EXERCISE DESCRIPTION: Below are the entries. Print only the lines starting at the one with "y1, x2, y2)." and ending at the one with "code will be merged.", exactly, with no pictures.

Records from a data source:
.....

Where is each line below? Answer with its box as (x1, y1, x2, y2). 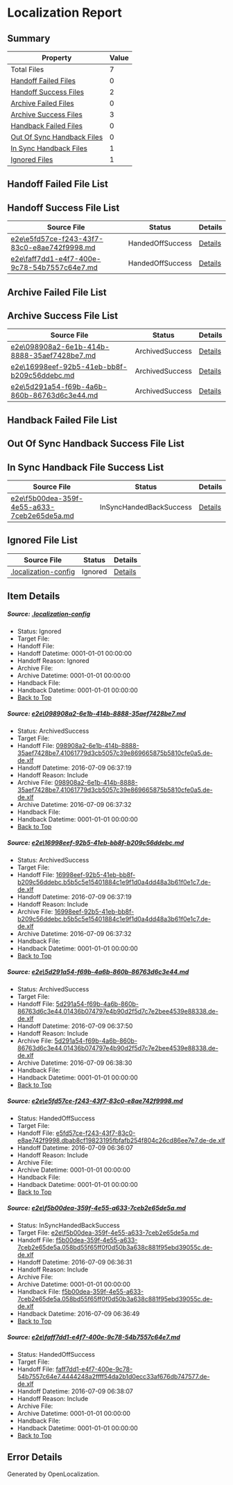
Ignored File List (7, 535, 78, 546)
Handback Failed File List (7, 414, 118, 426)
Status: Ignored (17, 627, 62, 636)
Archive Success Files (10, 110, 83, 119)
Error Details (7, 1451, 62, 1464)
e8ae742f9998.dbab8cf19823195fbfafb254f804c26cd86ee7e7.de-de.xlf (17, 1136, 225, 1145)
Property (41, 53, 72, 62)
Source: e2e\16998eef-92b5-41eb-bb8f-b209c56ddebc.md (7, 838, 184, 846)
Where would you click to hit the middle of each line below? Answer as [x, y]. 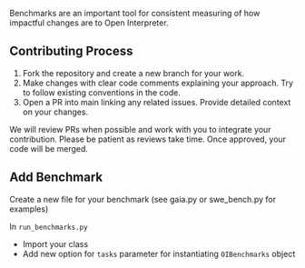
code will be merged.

.....

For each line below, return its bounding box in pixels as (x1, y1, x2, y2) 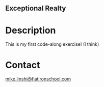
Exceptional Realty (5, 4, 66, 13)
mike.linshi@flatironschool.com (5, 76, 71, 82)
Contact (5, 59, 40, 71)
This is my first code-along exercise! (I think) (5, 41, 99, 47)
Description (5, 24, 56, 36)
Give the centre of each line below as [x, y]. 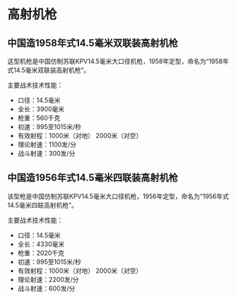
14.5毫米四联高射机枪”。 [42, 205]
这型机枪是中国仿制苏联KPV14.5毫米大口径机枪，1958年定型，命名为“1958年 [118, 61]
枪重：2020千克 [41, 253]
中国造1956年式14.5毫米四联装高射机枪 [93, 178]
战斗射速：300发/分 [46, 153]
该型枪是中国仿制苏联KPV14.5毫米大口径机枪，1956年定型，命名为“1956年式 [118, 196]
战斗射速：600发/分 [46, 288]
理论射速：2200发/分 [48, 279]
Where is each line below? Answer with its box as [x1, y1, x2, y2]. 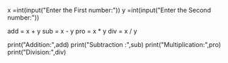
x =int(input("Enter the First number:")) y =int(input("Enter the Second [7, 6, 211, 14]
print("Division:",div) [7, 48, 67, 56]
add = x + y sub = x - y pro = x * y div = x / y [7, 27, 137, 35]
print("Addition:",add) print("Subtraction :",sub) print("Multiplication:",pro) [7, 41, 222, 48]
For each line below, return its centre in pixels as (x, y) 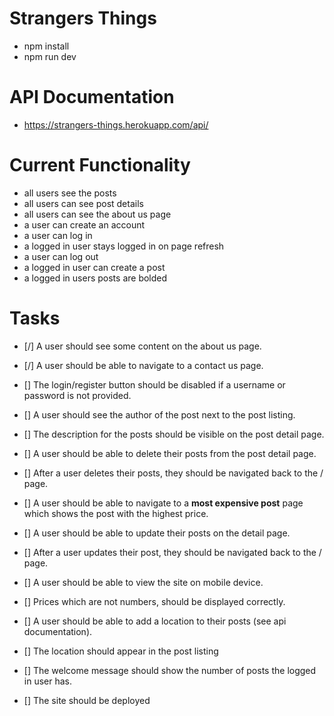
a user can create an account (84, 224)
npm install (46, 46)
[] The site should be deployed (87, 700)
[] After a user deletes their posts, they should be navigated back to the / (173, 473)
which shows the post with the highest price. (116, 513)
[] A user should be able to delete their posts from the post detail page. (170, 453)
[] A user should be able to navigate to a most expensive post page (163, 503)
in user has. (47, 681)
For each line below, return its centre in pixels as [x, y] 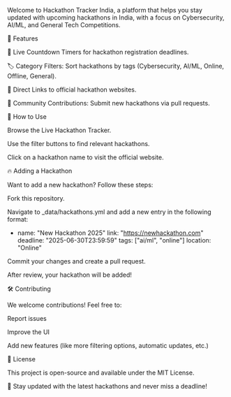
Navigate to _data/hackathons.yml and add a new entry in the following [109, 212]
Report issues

.....

TASK OUTPUT:
Where is each line below? Answer with its box as (x1, y1, x2, y2). 
Ignored File List (7, 535, 78, 546)
Handback Failed File List (7, 414, 118, 426)
Status: Ignored (17, 627, 62, 636)
Archive Success Files (10, 110, 83, 119)
Error Details (7, 1451, 62, 1464)
e8ae742f9998.dbab8cf19823195fbfafb254f804c26cd86ee7e7.de-de.xlf (17, 1136, 225, 1145)
Property (41, 53, 72, 62)
Source: e2e\16998eef-92b5-41eb-bb8f-b209c56ddebc.md (7, 838, 184, 846)
Where would you click to hit the middle of each line below? Answer as [x, y]. 
code will be merged.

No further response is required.